To achieve HRC45-48, hold the temperature at 1,400 degrees F for 15 minutes. To achieve HRC60-65, hold the temperature at 1,400 degrees F for 30 minutes. The case-hardening depth should be about 0.020 inch. Unlike with through-hardening, the blade will not become embrittled by case-hardening.

Figure 1

Using Brazing Alloys

For replacing cutter bits on machine tools, there is nothing better than OAW. The filler material is usually a high-strength silver alloy. In some cases, a rod is used and some prefer a preformed piece of the alloy. Powders and pastes containing various alloys also are available.

Some parts are placed in an induction furnace if the sizes and shapes are suitable to fit. Nearly every type and size of bits or inserts may be secured by the OAW process.

The preferred material in most machine shops is Allstate 100®. This is a cadmium-free, silver bearing alloy. Since it has a working temperature of 1,250 to 1,400 degrees F, the heat from machining has no effect on the 60,000-PSI tensile strength (Figure 5).

Unlike some alloys, this one is excellent for machined, polished surfaces. Both the insert and the tool mount are machined and polished.

OAW for Sheet Metal

Sheet metal is difficult to join without distortion and burn-through. The gas tungsten arc welding (GTAW/TIG) process has replaced OAW in some cases, but OAW remains the choice for old-timers on 16-gauge material.

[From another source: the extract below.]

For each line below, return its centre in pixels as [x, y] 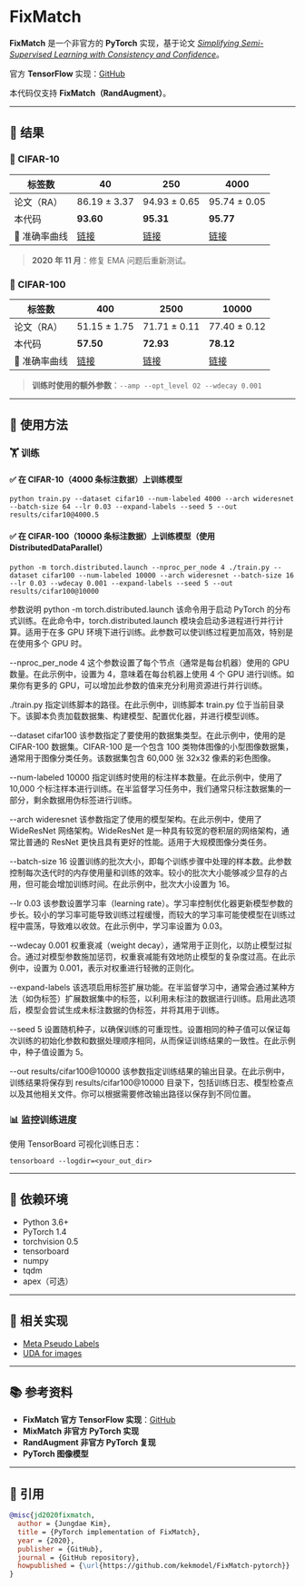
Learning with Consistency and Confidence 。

The cupro nickel alloy is suitable for use on sheet metal. It has a low melting point and efficient travel speed. It is frequently used on coated materials by using a very small tip with a slightly carburizing flame. This alloy actually flows under the disturbed coating.

Corner joints are predominant in ductwork made from sheet metal. The OAW process using the cupro nickel filler metal works best on these joints (Figure 6).

Making Odds and Ends
Nurseries and hardware stores sell many items for supporting roses, peonies, and other flowers and bushes that do not stand up well. These are quite expensive and usually not strong enough to last more than one season.

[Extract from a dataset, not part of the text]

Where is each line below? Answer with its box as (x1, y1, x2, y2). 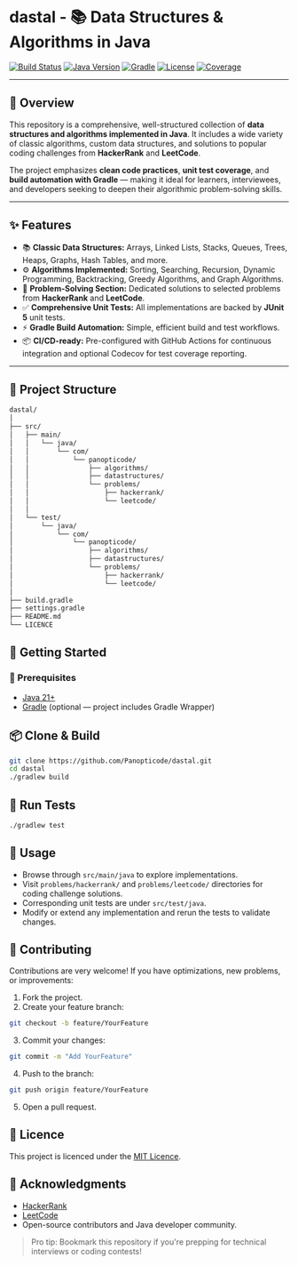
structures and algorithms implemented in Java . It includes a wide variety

My solution for this is really quite simple (Figure 7). Quarter-inch welding rods (RG-45) are less than a dollar a pound, and there are several rods in a pound. This support costs about $5.00 to fabricate. It is easily welded without filler metal, but can also be brazed with standard RB-CuZn (flux-coated is easier). Not much paint is required to make the supports look decent and yard-worthy.

All four sides are the same. The circle is just for looks. Just tack one end of the rod to a piece of 12-in. scrap pipe and heat it up a little as you go around. It looks nice painted forest green. Squirrels have difficulty climbing around on it, and soccer balls won't knock it over. It is open enough for pruning.

Figure 2

Nonwelding Uses for OAW

One of the most prominent uses for the OAW process is heating. The process produces the hottest flame in the industry (6,300 degrees F). The heat can be produced quickly or slowly, depending on the usage. For instance, to remove a bearing, pulley, or gear from a shaft, the heat should be applied rapidly. This allows the part to be removed to be heated more than the shaft. If the shaft and the part to be removed are heated to an equal temperature, the shaft and the part will expand. The desired result is to cause the part to expand for removal.

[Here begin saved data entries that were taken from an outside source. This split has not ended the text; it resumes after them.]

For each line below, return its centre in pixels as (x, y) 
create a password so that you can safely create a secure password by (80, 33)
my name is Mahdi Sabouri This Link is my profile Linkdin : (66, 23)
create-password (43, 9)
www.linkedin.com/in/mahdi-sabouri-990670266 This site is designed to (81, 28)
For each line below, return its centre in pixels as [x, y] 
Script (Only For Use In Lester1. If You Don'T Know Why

The correct tip size depends on the size of the part to be heated. A multiflame tip is needed for larger items, but it spreads excessively and cannot be directed on smaller parts.

If a large multiflame tip is used, the acetylene gas may need to have at least two cylinders manifolded together to eliminate the probability of drawing acetone into the regulator, hose, and torch, causing a safety hazard.

For low- to medium-carbon manganese steel, a slightly oxidizing flame is best. This flame type presents a sharp inner cone and may be readily focused on the desired area to be heated. Care must be taken to keep this type of flame off the shaft to prevent damage. The oxidizing flame has a tendency to leave worm tracks (Figure 8).

This concludes the three-part series for training in OAW. I sincerely hope vocational centers choose to continue teaching the OAW process and its uses. It is not obsolete!